[Records supplied Boundary: Start]

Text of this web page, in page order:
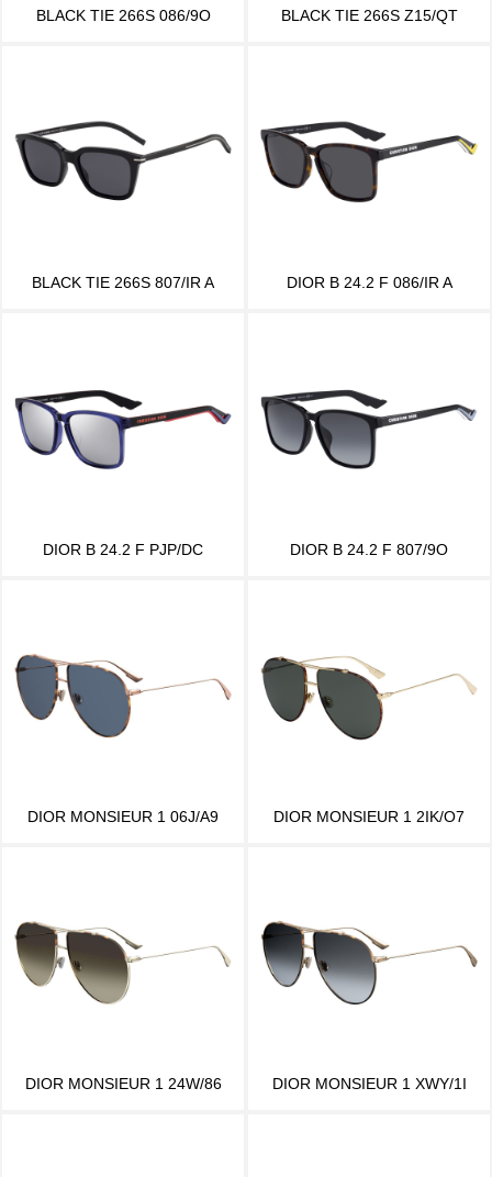
BLACK TIE 266S 086/9O BLACK TIE 266S Z15/QT
BLACK TIE 266S 807/IR A DIOR B 24.2 F 086/IR A
DIOR B 24.2 F PJP/DC DIOR B 24.2 F 807/9O
DIOR MONSIEUR 1 06J/A9 DIOR MONSIEUR 1 2IK/O7
DIOR MONSIEUR 1 24W/86 DIOR MONSIEUR 1 XWY/1I
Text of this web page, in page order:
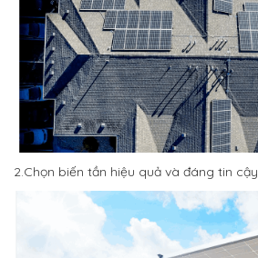
2.Chọn biến tần hiệu quả và đáng tin cậy
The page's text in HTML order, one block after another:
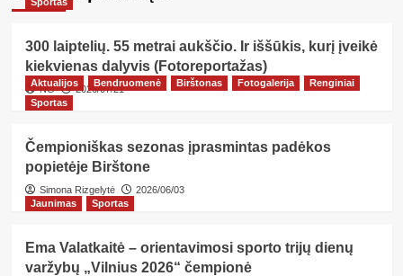
300 laiptelių. 55 metrai aukščio. Ir iššūkis, kurį įveikė
kiekvienas dalyvis (Fotoreportažas)
NG 2026/07/21
Aktualijos Bendruomenė Birštonas Fotogalerija
Renginiai
Sportas
Čempioniškas sezonas įprasmintas padėkos
popietėje Birštone
Simona Rizgelytė
2026/06/03
Jaunimas
Sportas
Ema Valatkaitė – orientavimosi sporto trijų dienų
varžybų „Vilnius 2026“ čempionė
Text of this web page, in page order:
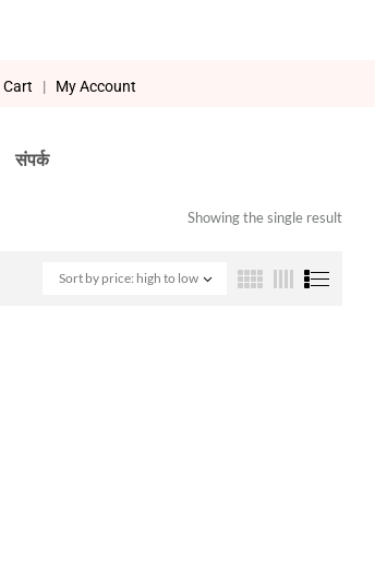
Cart | My Account
संपर्क
Showing the single result
Sort by price: high to low
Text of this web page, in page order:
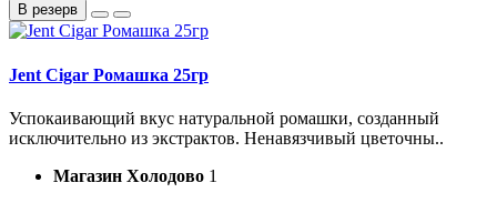
В резерв
Jent Cigar Ромашка 25гр
Успокаивающий вкус натуральной ромашки, созданный
исключительно из экстрактов. Ненавязчивый цветочны..
Магазин Холодово 1
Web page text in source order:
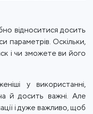
відноситися досить
параметрів. Оскільки,
і чи зможете ви його
у використанні,
й досить важні. Але
і дуже важливо, щоб
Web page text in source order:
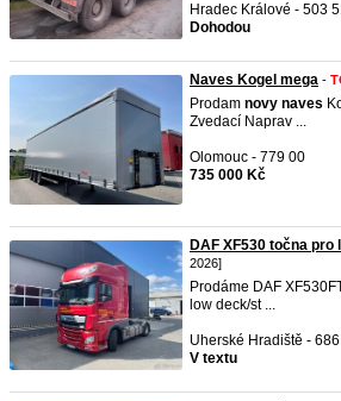
Hradec Králové - 503
Dohodou
Naves Kogel mega -
Prodam novy naves
Zvedací Naprav ...
Olomouc - 779 00
735 000 Kč
DAF XF530 točna pro
2026]
Prodáme DAF
low deck/st ...
Uherské Hradiště -
V textu
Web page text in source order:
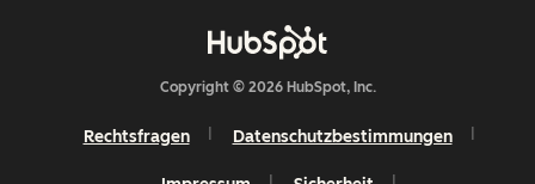
Copyright © 2026 HubSpot, Inc.
Rechtsfragen Datenschutzbestimmungen
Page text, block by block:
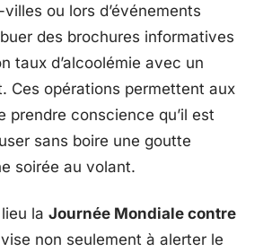
ou lors d’événements
des brochures informatives
taux d’alcoolémie avec un
Ces opérations permettent aux
prendre conscience qu’il est
sans boire une goutte
soirée au volant.
la Journée Mondiale contre
non seulement à alerter le
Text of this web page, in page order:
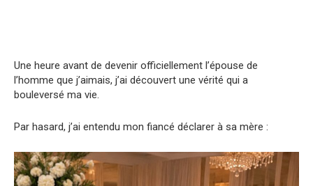
Une heure avant de devenir officiellement l’épouse de
l’homme que j’aimais, j’ai découvert une vérité qui a
bouleversé ma vie.
Par hasard, j’ai entendu mon fiancé déclarer à sa mère :
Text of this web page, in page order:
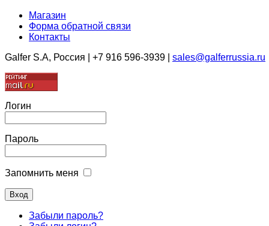
Магазин
Форма обратной связи
Контакты
Galfer S.A, Россия | +7 916 596-3939 | sales@galferrussia.ru
Логин
Пароль
Запомнить меня
Забыли пароль?
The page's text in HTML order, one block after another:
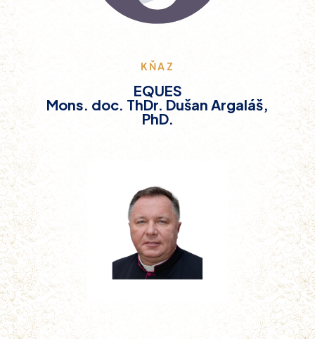
KŇAZ
EQUES
Mons. doc. ThDr. Dušan Argaláš,
PhD.
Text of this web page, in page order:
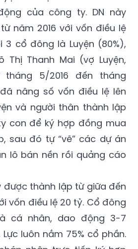
cổ đông là Luyện (80%),
Thị Thanh Mai (vợ Luyện,
tháng 5/2016 đến tháng
nâng số vốn điều lệ lên
và người thân thành lập
con để ký hợp đồng mua
sau đó tự “vẽ” các dự án
lô bán nền rồi quảng cáo
được thành lập từ giữa đến
vốn điều lệ 20 tỷ. Cổ đông
cá nhân, dao động 3-7
luôn nắm 75% cổ phần.
nhân trực tiếp ký hợp
quyền sử dụng đất với
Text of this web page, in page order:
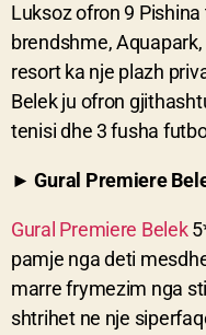
Luksoz ofron 9
brendshme,
resort ka nje plazh
Belek ju ofron
tenisi dhe 3 fusha
► Gural Premiere
Gural Premiere Belek
pamje nga deti
marre frymezim nga
shtrihet ne nje
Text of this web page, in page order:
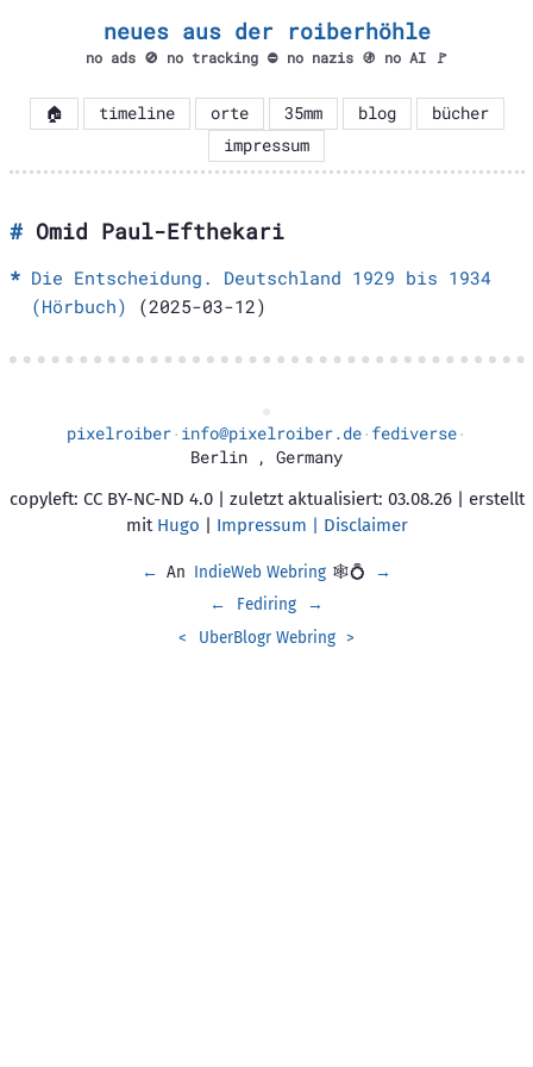
neues aus der roiberhöhle
no ads 🚫 no tracking ⛔ no nazis 🚯 no AI 🚩
🏠 timeline orte 35mm blog
bücher
impressum
Omid Paul-Efthekari
Die Entscheidung. Deutschland 1929 bis 1934
(Hörbuch) (2025-03-12)
pixelroiber· info@pixelroiber.de· fediverse·
Berlin , Germany
copyleft: CC BY-NC-ND 4.0 | zuletzt aktualisiert: 03.08.26 | erstellt
mit Hugo | Impressum | Disclaimer
← An IndieWeb Webring 🕸💍
→
←
Fediring
→
<
UberBlogr Webring >
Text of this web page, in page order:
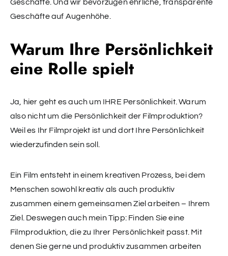
Geschäfte. Und wir bevorzugen ehrliche, transparente
Geschäfte auf Augenhöhe.
Warum Ihre Persönlichkeit
eine Rolle spielt
Ja, hier geht es auch um IHRE Persönlichkeit. Warum
also nicht um die Persönlichkeit der Filmproduktion?
Weil es Ihr Filmprojekt ist und dort Ihre Persönlichkeit
wiederzufinden sein soll.
Ein Film entsteht in einem kreativen Prozess, bei dem
Menschen sowohl kreativ als auch produktiv
zusammen einem gemeinsamen Ziel arbeiten – Ihrem
Ziel. Deswegen auch mein Tipp: Finden Sie eine
Filmproduktion, die zu Ihrer Persönlichkeit passt. Mit
denen Sie gerne und produktiv zusammen arbeiten
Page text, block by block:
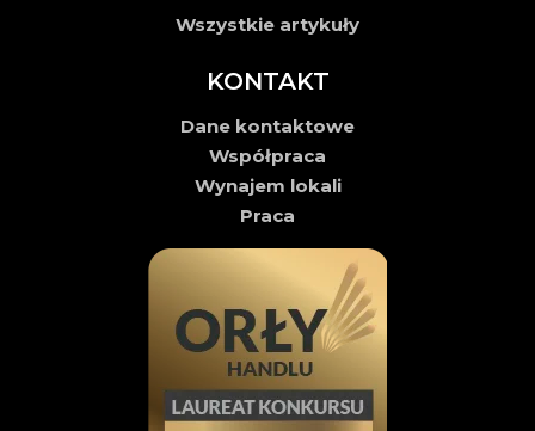
Wszystkie artykuły
KONTAKT
Dane kontaktowe
Współpraca
Wynajem lokali
Praca
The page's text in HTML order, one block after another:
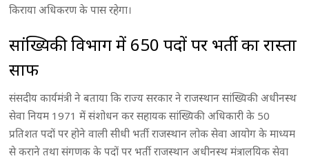
किराया अधिकरण के पास रहेगा।
सांख्यिकी विभाग में 650 पदों पर भर्ती का रास्ता
साफ
संसदीय कार्यमंत्री ने बताया कि राज्य सरकार ने राजस्थान सांख्यिकी अधीनस्थ
सेवा नियम 1971 में संशोधन कर सहायक सांख्यिकी अधिकारी के 50
प्रतिशत पदों पर होने वाली सीधी भर्ती राजस्थान लोक सेवा आयोग के माध्यम
से कराने तथा संगणक के पदों पर भर्ती राजस्थान अधीनस्थ मंत्रालयिक सेवा
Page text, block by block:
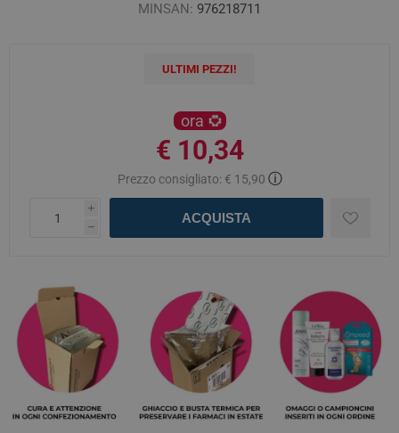
MINSAN: 976218711
ULTIMI PEZZI!
ora
€ 10,34
Prezzo consigliato: € 15,90 ⓘ
i
h
ACQUISTA
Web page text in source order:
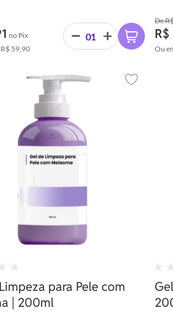
no Pix
R$ 59,90
R$
Ou
para Pele com
| 200ml
Adicionar

[Records supplied Boundary: End]

> _Assignment_
Take the entries above and copy exactly the lines starting at the one with "des brochures informatives" and ending at the one with "Une heure avant"; nothing outside that span, and no pictures.

> _Response area_
des brochures informatives
taux d’alcoolémie avec un
Ces opérations permettent aux
prendre conscience qu’il est
sans boire une goutte
soirée au volant.
la Journée Mondiale contre
non seulement à alerter le
Text of this web page, in page order:
Une heure avant de devenir officiellement l’épouse de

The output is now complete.